Dimasukkannya bintang Ghana Asamoah Gyan ketimbang Diego Milito pada 2010 juga menimbulkan kontroversi. Nama pertama mengepak 13 gol dengan Rennes mengakhiri musim di posisi kesembilan Ligue 1, sedang dia mencetak hanya tiga gol di Piala Dunia, itu pun dua dari penalti. Nama kedua mengemas 30 gol dengan Inter mengkudeta treble gelar - dua gol di final Liga Champions, menjadi penentu di final Coppa Italia, dan menghasilkan gol super krusial di laga terakhir Serie A Italia.
Terabaikannya Milito menggambarkan betapa penting 'merek dagang' seorang pemain. Pria Argentina ini, dinilai tidak marketable dan tidak menggugah perhatian media. Jelas beda jika berbicara soal Messi atau Ronaldo. Messi bisa langsung menghadirkan keuntungan dari keterlibatannya di Ballon d'Or. Sponsor sepatu adidas merupakan partner resmi FIFA. Mereka bisa menikmati hak eksklusif dalam rangka promosi merchandise Ballon d'Or.
Ada konflik kepentingan yang berbau politik dan ekonomi, sehingga bakat saja tidak cukup untuk memenangi penghargaan pribadi ini. Sejak 1956, hanya satu kiper dan tiga bek [dua dari mereka lebih dikenal sebagai gelandang] yang berhasil merebutnya.
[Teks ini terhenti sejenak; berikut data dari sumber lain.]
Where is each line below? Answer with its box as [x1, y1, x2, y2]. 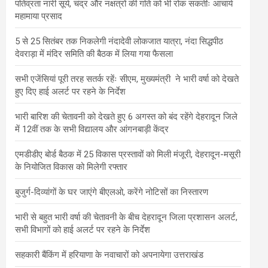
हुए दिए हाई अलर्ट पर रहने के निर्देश [15, 86, 126, 97]
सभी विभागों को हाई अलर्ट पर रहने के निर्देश [15, 224, 150, 235]
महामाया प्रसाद [15, 10, 62, 22]
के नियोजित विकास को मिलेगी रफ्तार [15, 161, 127, 172]
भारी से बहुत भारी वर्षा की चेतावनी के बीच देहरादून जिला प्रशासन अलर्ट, [15, 211, 237, 223]
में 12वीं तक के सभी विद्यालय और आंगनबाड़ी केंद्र [15, 123, 169, 135]
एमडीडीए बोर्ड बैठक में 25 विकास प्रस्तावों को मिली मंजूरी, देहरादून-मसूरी [15, 148, 240, 160]
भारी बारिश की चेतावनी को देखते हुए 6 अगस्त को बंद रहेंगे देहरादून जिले [15, 111, 237, 122]
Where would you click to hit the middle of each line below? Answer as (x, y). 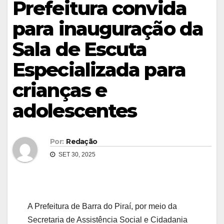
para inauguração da (108, 28)
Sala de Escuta (80, 49)
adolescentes (75, 110)
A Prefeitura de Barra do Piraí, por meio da (102, 206)
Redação (82, 142)
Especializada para (99, 69)
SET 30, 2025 (76, 155)
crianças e (60, 90)
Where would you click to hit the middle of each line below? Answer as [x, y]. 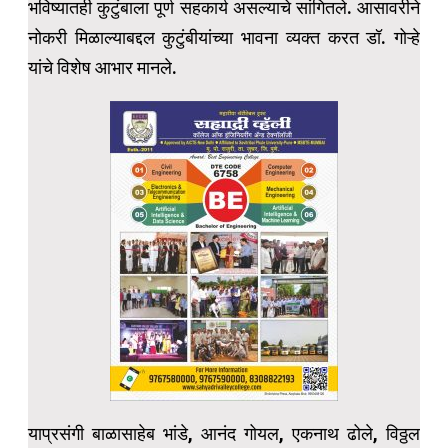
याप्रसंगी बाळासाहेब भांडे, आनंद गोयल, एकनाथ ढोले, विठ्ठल [224, 434]
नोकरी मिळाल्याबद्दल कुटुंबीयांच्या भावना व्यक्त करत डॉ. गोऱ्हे [224, 38]
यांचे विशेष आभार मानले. [102, 68]
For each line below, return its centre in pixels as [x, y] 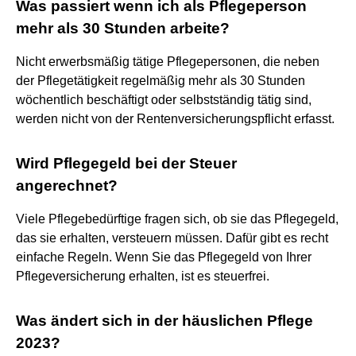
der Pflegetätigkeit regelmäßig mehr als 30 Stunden [161, 80]
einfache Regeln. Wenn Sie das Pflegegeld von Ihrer [164, 257]
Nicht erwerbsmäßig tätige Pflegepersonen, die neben [168, 61]
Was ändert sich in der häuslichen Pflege [164, 320]
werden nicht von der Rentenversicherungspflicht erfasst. [175, 118]
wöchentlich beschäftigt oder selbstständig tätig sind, [164, 99]
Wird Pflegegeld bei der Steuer [126, 163]
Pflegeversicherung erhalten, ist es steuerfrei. [143, 276]
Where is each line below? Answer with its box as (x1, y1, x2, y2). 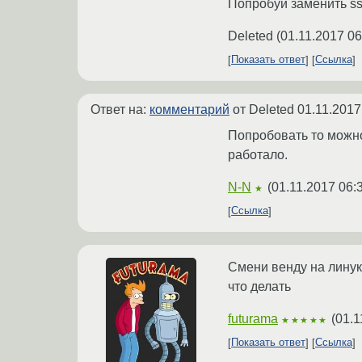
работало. (228, 147, 288, 162)
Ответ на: (90, 102, 149, 116)
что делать (228, 279, 291, 293)
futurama (228, 311, 278, 326)
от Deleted (229, 102, 297, 116)
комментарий (149, 102, 229, 116)
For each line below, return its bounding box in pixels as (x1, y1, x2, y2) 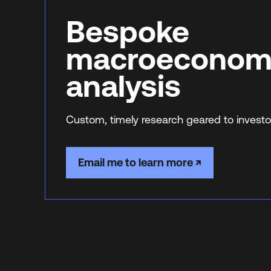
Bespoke (65, 14, 189, 49)
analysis (65, 68, 181, 103)
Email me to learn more (77, 156, 193, 169)
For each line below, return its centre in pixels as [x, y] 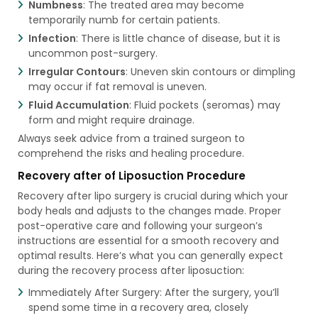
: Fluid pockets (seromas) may [204, 105]
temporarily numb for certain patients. [124, 20]
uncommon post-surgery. [93, 53]
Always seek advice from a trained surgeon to [131, 138]
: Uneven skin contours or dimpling [210, 71]
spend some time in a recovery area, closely [138, 307]
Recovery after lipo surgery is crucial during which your [153, 196]
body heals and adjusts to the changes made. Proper [149, 210]
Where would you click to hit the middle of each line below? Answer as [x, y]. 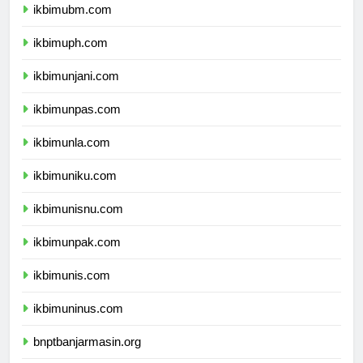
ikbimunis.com [72, 290]
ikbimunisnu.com [78, 224]
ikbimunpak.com [77, 257]
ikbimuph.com [70, 58]
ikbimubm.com [73, 24]
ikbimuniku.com [75, 190]
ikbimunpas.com [77, 124]
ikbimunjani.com [76, 91]
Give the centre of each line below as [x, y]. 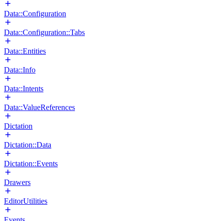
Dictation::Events [31, 164]
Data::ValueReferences [39, 107]
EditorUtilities [26, 201]
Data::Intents [24, 89]
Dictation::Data [28, 145]
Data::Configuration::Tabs [44, 32]
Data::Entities [25, 51]
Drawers [17, 182]
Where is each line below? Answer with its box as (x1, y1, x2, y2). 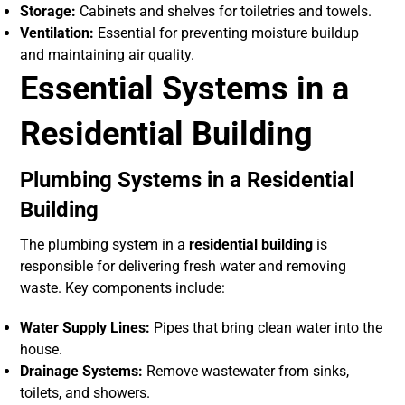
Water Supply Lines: (20, 319, 151, 337)
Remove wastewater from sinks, (143, 363, 350, 381)
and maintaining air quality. (20, 46, 195, 64)
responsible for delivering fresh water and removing (20, 258, 347, 276)
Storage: (20, 3, 77, 21)
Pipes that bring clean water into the (150, 319, 383, 337)
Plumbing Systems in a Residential (20, 167, 355, 193)
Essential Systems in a (20, 70, 350, 108)
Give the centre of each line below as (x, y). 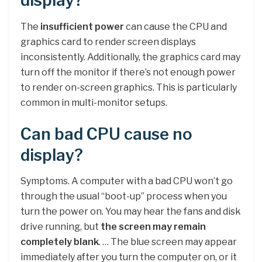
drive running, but (61, 227)
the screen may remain (153, 227)
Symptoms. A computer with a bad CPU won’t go (127, 181)
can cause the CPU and (175, 26)
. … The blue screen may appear (168, 242)
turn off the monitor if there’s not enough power (128, 72)
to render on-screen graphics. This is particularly (129, 87)
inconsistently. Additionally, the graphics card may (130, 57)
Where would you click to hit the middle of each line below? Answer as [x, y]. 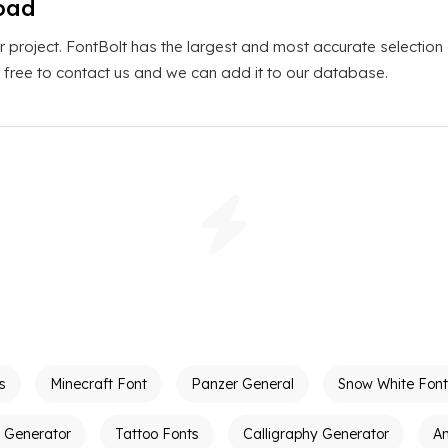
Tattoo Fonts [157, 434]
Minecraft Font [98, 384]
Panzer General [242, 384]
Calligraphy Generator [316, 434]
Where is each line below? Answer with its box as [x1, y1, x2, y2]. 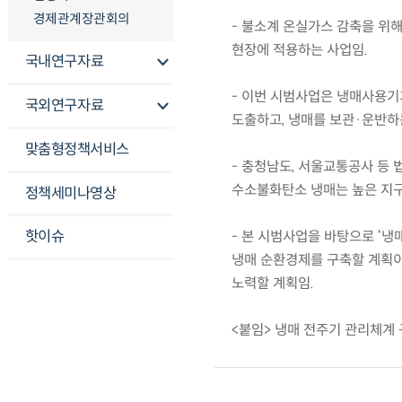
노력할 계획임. [231, 275, 314, 293]
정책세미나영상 [24, 183, 117, 203]
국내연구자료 [24, 52, 104, 72]
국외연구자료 [24, 96, 104, 116]
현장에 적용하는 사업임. [231, 41, 368, 59]
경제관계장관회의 [32, 10, 130, 27]
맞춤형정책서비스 [24, 139, 129, 159]
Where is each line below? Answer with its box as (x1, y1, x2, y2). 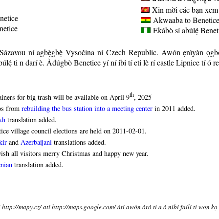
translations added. (52, 137, 106, 147)
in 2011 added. (153, 104, 196, 113)
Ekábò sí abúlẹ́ (151, 25, 198, 35)
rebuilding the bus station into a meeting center (22, 104, 153, 113)
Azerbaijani (21, 137, 52, 147)
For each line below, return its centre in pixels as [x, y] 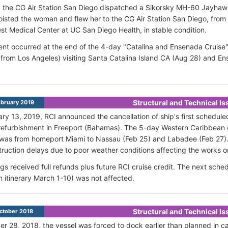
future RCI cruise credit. [136, 166]
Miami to [81, 138]
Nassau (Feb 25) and [132, 138]
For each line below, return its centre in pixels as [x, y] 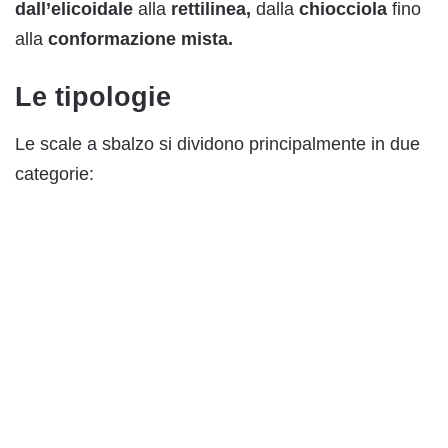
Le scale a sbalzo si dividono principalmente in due [217, 144]
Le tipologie [93, 96]
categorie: [54, 174]
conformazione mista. [140, 38]
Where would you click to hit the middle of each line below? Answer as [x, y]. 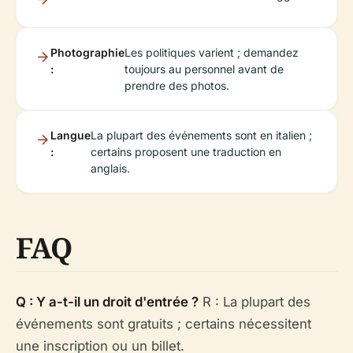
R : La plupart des [255, 302]
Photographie [87, 52]
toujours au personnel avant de [204, 69]
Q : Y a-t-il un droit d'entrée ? [107, 302]
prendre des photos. [177, 85]
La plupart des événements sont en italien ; [201, 135]
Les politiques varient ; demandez [212, 52]
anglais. [110, 168]
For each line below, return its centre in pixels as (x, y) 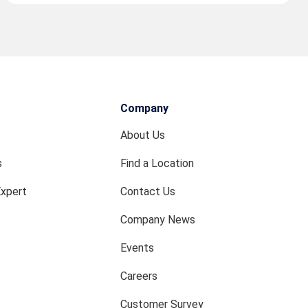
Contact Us (148, 191)
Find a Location (157, 163)
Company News (158, 220)
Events (137, 248)
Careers (139, 276)
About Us (143, 135)
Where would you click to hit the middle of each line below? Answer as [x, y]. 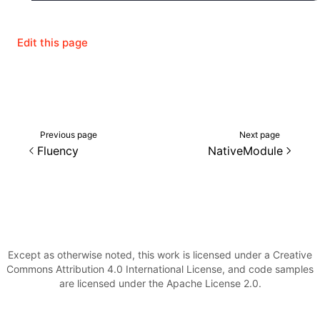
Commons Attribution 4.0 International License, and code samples [160, 269]
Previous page [69, 135]
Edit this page [52, 42]
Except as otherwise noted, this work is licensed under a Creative [160, 255]
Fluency [58, 151]
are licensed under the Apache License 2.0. [160, 284]
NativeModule [245, 151]
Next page [260, 135]

Namun Jerome Champagne, yang disiapkan untuk berdiri dalam pemilihan presiden FIFA tahun ini, dengan tegas menolak anggapan bahwa Ballon d'Or adalah hadiah politis. Dia hanya menerima klaim jika gelar individu ini bisa dipengaruhi dari berbagai sumber eksternal.
"Siapa bilang itu politik? Anda semua memiliki para pelatih dan kapten dari timnas, lalu Anda sebut itu politik? Menjadi politik karena beberapa pemimpin yang tidak memiliki hak untuk memilih, mengekspresikan permintaan mereka pada posisi mereka," ujar Champagne kepada Goal. "Sebagai presiden, dan sebagai kandidat, saya tidak akan pernah mengungkapkan preferensi saya karena itu bukan urusan saya."
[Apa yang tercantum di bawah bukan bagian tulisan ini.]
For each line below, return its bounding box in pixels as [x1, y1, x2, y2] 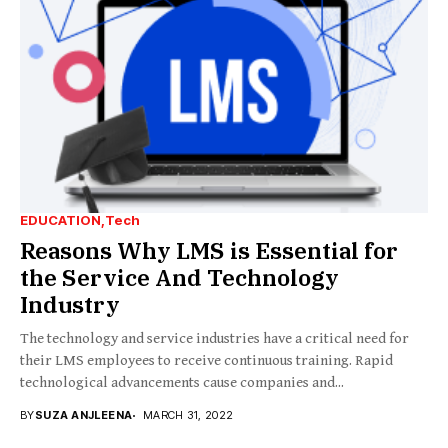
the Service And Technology [20, 262, 339, 293]
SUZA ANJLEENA [34, 408, 133, 423]
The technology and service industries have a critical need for [20, 330, 409, 348]
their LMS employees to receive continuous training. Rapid [20, 352, 393, 370]
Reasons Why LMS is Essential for [20, 235, 398, 266]
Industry [20, 289, 120, 320]
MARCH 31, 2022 [142, 408, 234, 423]
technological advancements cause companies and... [20, 374, 344, 392]
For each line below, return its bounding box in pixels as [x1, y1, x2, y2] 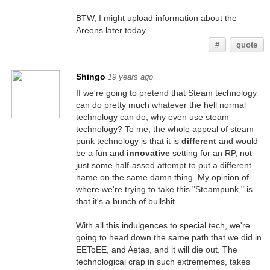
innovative [126, 148, 170, 158]
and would [216, 136, 258, 146]
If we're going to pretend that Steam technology [75, 88, 257, 98]
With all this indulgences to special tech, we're [75, 221, 250, 230]
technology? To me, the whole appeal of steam [75, 124, 254, 134]
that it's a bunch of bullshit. [75, 196, 177, 206]
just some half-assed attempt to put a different [75, 160, 251, 170]
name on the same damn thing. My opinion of [75, 172, 249, 182]
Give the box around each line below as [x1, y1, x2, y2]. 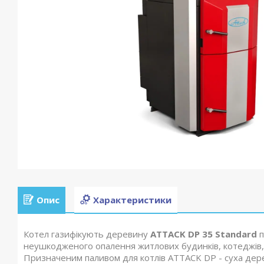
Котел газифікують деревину [24, 228, 150, 240]
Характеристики [93, 193, 171, 206]
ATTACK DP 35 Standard [150, 228, 257, 240]
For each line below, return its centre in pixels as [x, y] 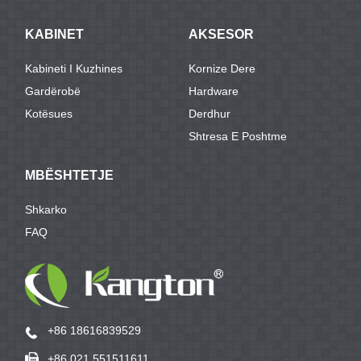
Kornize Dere [222, 69]
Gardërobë [53, 91]
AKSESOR [221, 35]
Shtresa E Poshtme [238, 137]
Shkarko [46, 210]
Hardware [214, 91]
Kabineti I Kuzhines [74, 69]
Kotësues [49, 114]
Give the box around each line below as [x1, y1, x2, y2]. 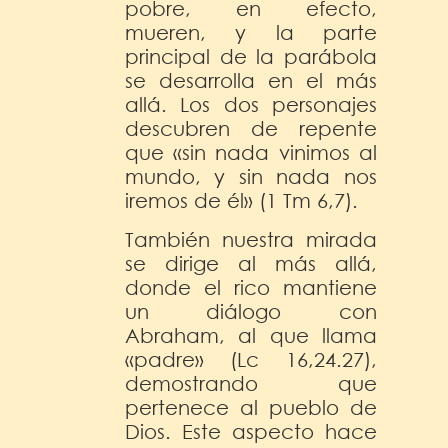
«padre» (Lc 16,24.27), [125, 347, 377, 371]
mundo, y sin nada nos [125, 164, 377, 188]
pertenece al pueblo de [125, 395, 377, 419]
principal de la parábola [125, 44, 377, 68]
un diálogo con [125, 299, 377, 323]
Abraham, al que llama [125, 323, 377, 347]
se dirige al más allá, [125, 251, 377, 275]
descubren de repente [125, 116, 377, 140]
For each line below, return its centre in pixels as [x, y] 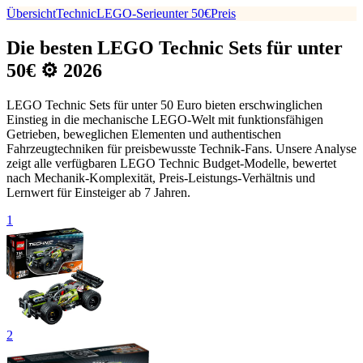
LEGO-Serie [129, 13]
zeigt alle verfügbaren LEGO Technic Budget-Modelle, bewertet [171, 163]
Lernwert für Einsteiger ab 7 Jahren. [98, 192]
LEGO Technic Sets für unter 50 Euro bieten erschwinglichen [164, 105]
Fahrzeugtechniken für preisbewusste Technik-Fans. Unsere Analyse [181, 148]
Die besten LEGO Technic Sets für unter [175, 47]
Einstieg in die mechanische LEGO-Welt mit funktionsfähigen [165, 119]
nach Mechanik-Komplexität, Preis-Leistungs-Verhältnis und [161, 177]
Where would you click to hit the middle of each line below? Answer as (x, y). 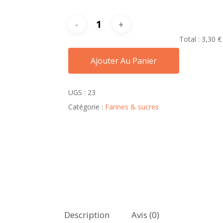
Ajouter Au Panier (123, 61)
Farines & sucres (132, 107)
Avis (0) (145, 215)
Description (87, 215)
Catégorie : (86, 107)
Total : (190, 39)
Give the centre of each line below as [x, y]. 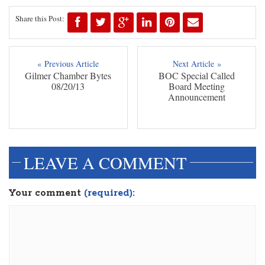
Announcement [197, 97]
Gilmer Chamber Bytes [68, 76]
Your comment [46, 193]
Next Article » [197, 64]
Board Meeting [197, 86]
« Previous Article [68, 64]
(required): [109, 193]
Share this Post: [40, 19]
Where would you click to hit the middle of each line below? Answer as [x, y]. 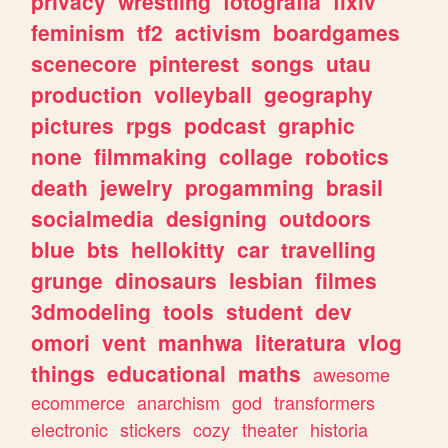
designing [217, 218]
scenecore [84, 63]
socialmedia [93, 218]
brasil [355, 187]
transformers [325, 402]
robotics [347, 156]
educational [167, 373]
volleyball [203, 94]
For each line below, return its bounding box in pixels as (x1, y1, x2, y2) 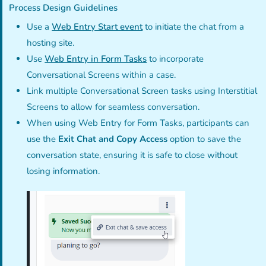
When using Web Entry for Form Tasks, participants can (27, 116, 250, 129)
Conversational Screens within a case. (27, 68, 176, 81)
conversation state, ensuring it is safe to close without (27, 148, 238, 161)
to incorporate (147, 52, 204, 65)
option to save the (167, 132, 242, 145)
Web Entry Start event (52, 20, 143, 33)
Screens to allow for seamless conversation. (27, 100, 200, 113)
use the (27, 132, 59, 145)
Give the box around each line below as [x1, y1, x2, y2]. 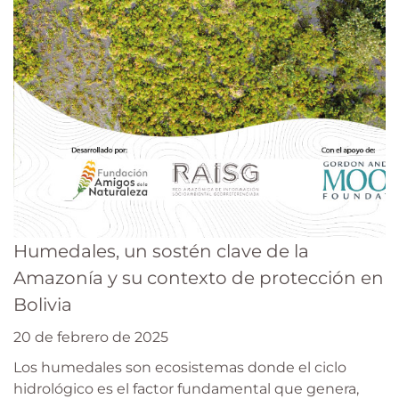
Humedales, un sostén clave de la [13, 240, 309, 263]
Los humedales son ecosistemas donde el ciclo [13, 359, 346, 377]
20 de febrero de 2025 [13, 329, 168, 346]
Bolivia [13, 294, 72, 316]
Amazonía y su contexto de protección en [13, 267, 384, 289]

"Sekarang, pemungutan suara sangat berorientasi pada sepakbola dari seluruh prosedur yang sudah ada dalam sejarah. Kapten dari timnas, pelatih dari timnas, jurnalis sepakbola dari 209 negara. Bagi saya, ini semua hanya jadi politik karena beberapa orang berambisi untuk mendorong Mr X atau Mrs Y."
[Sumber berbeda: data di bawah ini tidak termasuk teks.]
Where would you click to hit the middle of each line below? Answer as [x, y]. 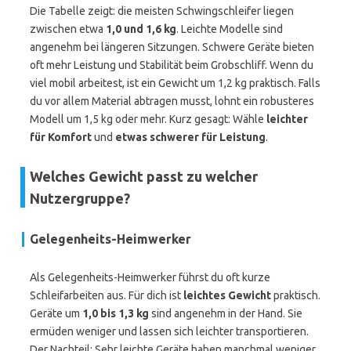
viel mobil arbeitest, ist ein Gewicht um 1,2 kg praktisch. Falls [175, 83]
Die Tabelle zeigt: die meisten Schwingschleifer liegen [162, 11]
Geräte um [56, 313]
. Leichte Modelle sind [230, 29]
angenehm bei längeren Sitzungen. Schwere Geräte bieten [172, 47]
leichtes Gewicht [227, 295]
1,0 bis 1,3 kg [116, 313]
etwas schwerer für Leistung [190, 137]
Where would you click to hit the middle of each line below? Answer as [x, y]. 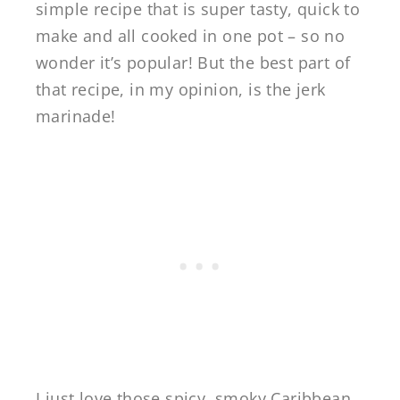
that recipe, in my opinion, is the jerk [181, 89]
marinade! [76, 116]
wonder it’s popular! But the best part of [193, 62]
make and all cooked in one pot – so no [191, 35]
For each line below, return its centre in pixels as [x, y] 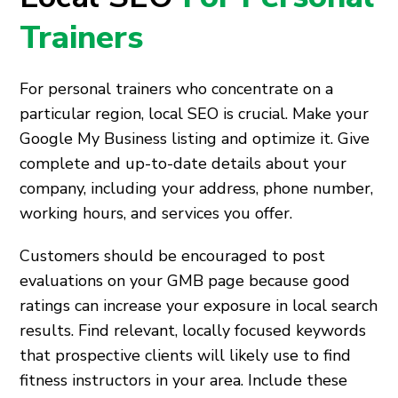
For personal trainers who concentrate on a [177, 89]
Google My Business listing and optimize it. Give [195, 139]
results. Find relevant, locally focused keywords [193, 331]
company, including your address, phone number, [197, 189]
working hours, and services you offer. [156, 214]
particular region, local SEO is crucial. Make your [195, 114]
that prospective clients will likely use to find [186, 356]
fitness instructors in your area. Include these [184, 381]
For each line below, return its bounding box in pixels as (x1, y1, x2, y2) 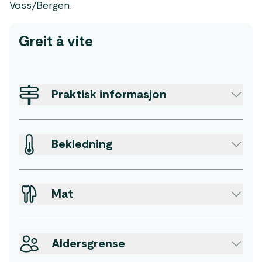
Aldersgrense (51, 238, 125, 250)
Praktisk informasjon (51, 89, 167, 101)
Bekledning (51, 139, 112, 150)
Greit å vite (19, 35, 93, 49)
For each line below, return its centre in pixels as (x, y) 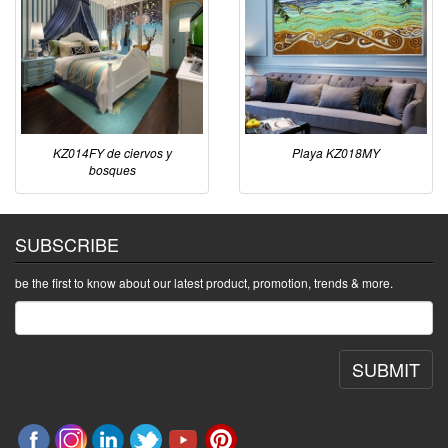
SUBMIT (386, 369)
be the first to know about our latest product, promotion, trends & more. (204, 283)
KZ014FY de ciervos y (112, 153)
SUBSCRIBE (67, 244)
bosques (112, 170)
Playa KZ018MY (336, 153)

Memang sistem yang sempurna tidak akan pernah ada, meski pembelaan Champagne menyatakan ada perubahan yang bisa membuat penghargaan seperti Ballon d'Or lebih transparan. Salah satu dari perubahan itu misalnya mengharuskan setiap voter, termasuk panelis yang mengompilasi 23 pemain, memberikan penilaian 10 dari sejumlah kategori - seperti performa di klub dan timnas, penghargaan individu atau tim, momen penting, konsistensi dan warisan yang diberi untuk tim. Ini akan menghasilkan gambaran yang lebih akurat dan dapat dipertanggungjawabkan kepada para pemain terbaik dan para voter akan tahu persis apa yang mereka voting. Perubahan lainnya mungkin seperti melarang pemain, pelatih dan wartawan menggunakan suaranya untuk memilih seseorang berdasar tim favoritnya atau karena senegara.
Sayangnya, Ballon d'Or memang selalu tentang politik.